Calma. Não tenhas pressa, não queiras ser o mais rápido e o primeiro. Respira fundo, não buzines tanto.  Deixa que eles passem por ti, que tenham a música alta, que não sigam todas as regras. Segue-as tu. Garante que cumpres tudo o que aprendeste, tudo o que o código te diz. Não te esqueças disto, acima de tudo: as coisas acontecem em segundos e, por vezes, um milésimo de segundo é tudo.

Esta poderia perfeitamente ser uma introdução de uma qualquer campanha publicitária. Poderiam acompanhar este artigo várias fotografias de acidentes automóveis originados pelos mais diversos motivos – telemóvel, efeito do álcool, distração. Mas não. Este é um artigo real carregado de histórias verídicas, memórias e mazelas que não se vão embora. É um alerta para ti.

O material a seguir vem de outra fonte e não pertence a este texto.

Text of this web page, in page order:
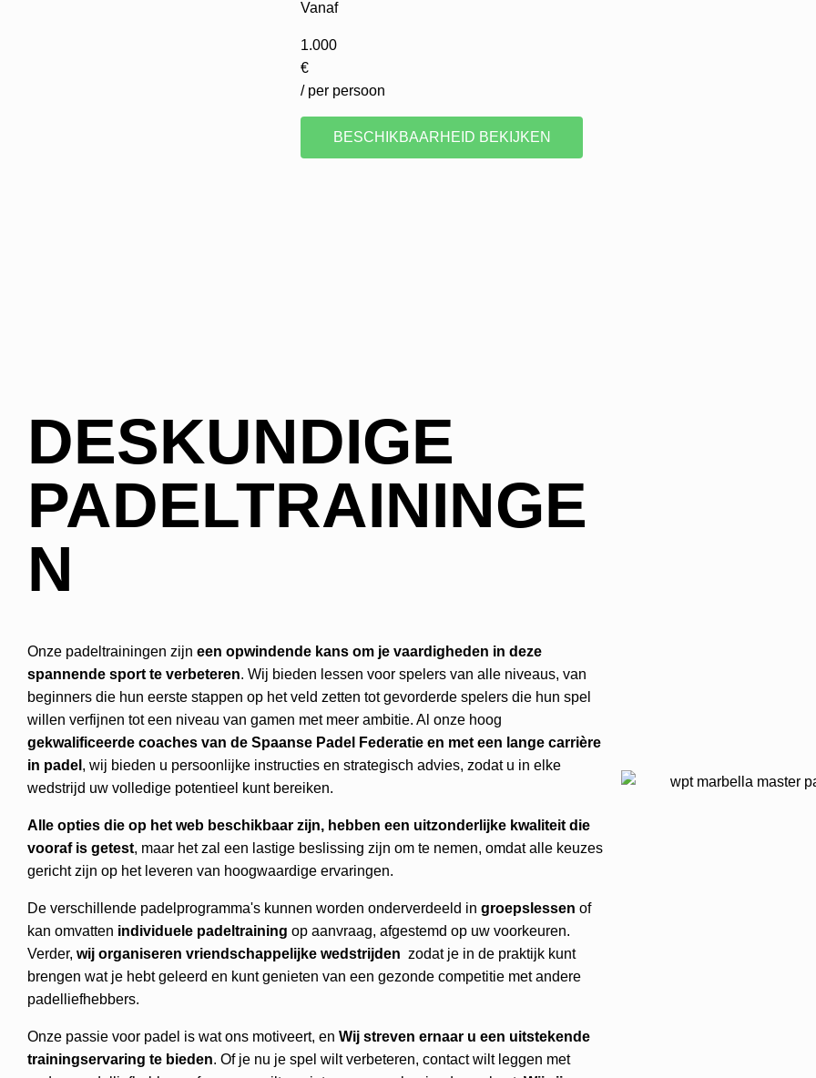
Vanaf
1.000
€
/ per persoon
BESCHIKBAARHEID BEKIJKEN
DESKUNDIGE
PADELTRAININGE
N
Onze padeltrainingen zijn een opwindende kans om je vaardigheden in deze
spannende sport te verbeteren. Wij bieden lessen voor spelers van alle niveaus, van
beginners die hun eerste stappen op het veld zetten tot gevorderde spelers die hun spel
willen verfijnen tot een niveau van gamen met meer ambitie. Al onze hoog
gekwalificeerde coaches van de Spaanse Padel Federatie en met een lange carrière
in padel , wij bieden u persoonlijke instructies en strategisch advies, zodat u in elke
wedstrijd uw volledige potentieel kunt bereiken.
Alle opties die op het web beschikbaar zijn, hebben een uitzonderlijke kwaliteit die
vooraf is getest, maar het zal een lastige beslissing zijn om te nemen, omdat alle keuzes
gericht zijn op het leveren van hoogwaardige ervaringen.
De verschillende padelprogramma's kunnen worden onderverdeeld in groepslessen of
kan omvatten individuele padeltraining op aanvraag, afgestemd op uw voorkeuren.
Verder, wij organiseren vriendschappelijke wedstrijden zodat je in de praktijk kunt
brengen wat je hebt geleerd en kunt genieten van een gezonde competitie met andere
padelliefhebbers.
Onze passie voor padel is wat ons motiveert, en Wij streven ernaar u een uitstekende
trainingservaring te bieden. Of je nu je spel wilt verbeteren, contact wilt leggen met
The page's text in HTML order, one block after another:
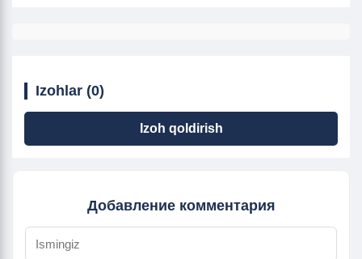
Izohlar (0)
Izoh qoldirish
Добавление комментария

A ti que andas diariamente na estrada, que tiras uma selfie enquanto vais a 150 km/hora, que entras em corridas com o carro que te ultrapassa. A ti que passas por um camião sem tentares perceberes se há algum veículo à frente. A ti que tomas várias cervejas naquela festa, esquecendo-te que tens de ir de carro para casa. A ti que vais atualizando as redes sociais e respondendo à mensagem do teu mais-que-tudo. A ti, que por segundos, tiras os olhos da estrada. Não o faças de novo, por favor. Por ti, pelos outros condutores, por todos nós que andamos na estrada.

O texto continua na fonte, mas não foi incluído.